__What the task requires__: Drop all images and give the records again exactly.

__Available data__:
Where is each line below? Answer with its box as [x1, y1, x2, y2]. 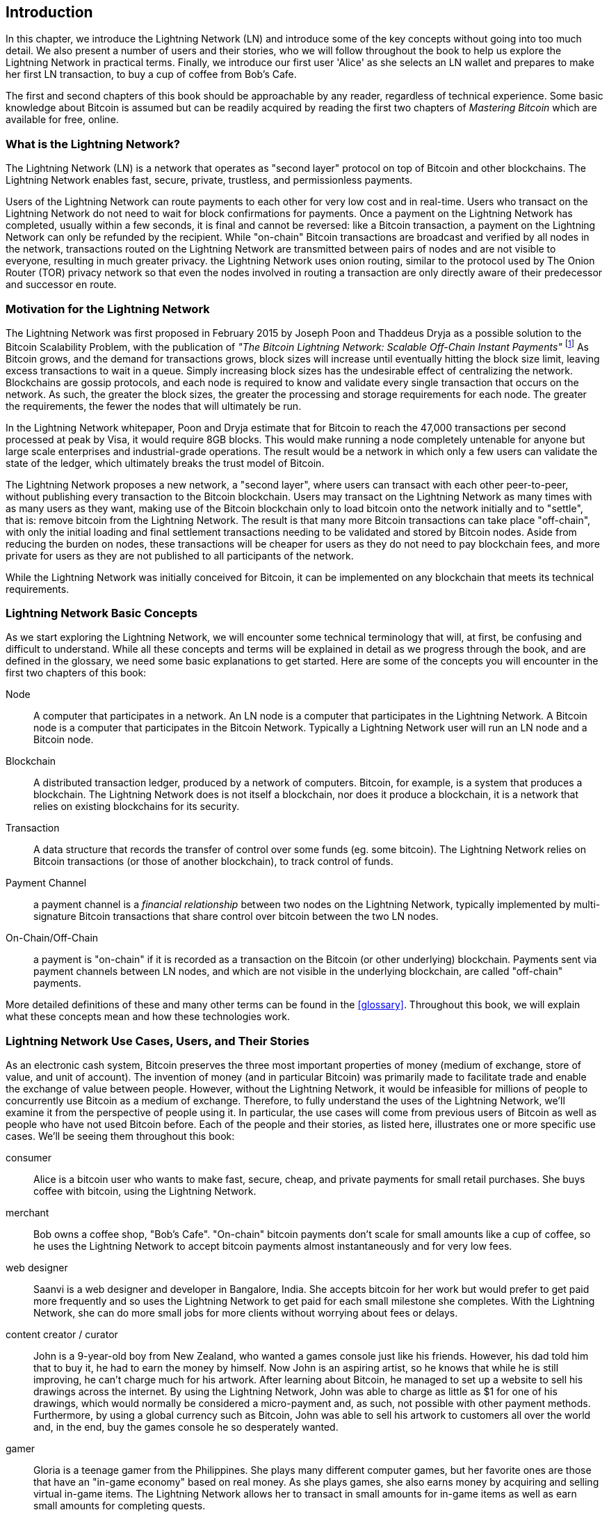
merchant [6, 1207, 49, 1219]
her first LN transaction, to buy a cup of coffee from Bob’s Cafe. [6, 68, 297, 81]
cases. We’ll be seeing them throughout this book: [6, 1130, 235, 1143]
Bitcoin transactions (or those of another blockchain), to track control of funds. [33, 855, 393, 868]
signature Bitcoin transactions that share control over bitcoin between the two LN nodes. [33, 910, 439, 923]
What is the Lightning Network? [6, 136, 180, 151]
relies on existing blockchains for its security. [33, 800, 240, 813]
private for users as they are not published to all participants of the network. [6, 549, 354, 562]

__Solution to the exercise__:
Where is each line below? Answer with its box as [x1, y1, x2, y2]. 
merchant [6, 1207, 49, 1219]
her first LN transaction, to buy a cup of coffee from Bob’s Cafe. [6, 68, 297, 81]
cases. We’ll be seeing them throughout this book: [6, 1130, 235, 1143]
Bitcoin transactions (or those of another blockchain), to track control of funds. [33, 855, 393, 868]
signature Bitcoin transactions that share control over bitcoin between the two LN nodes. [33, 910, 439, 923]
What is the Lightning Network? [6, 136, 180, 151]
relies on existing blockchains for its security. [33, 800, 240, 813]
private for users as they are not published to all participants of the network. [6, 549, 354, 562]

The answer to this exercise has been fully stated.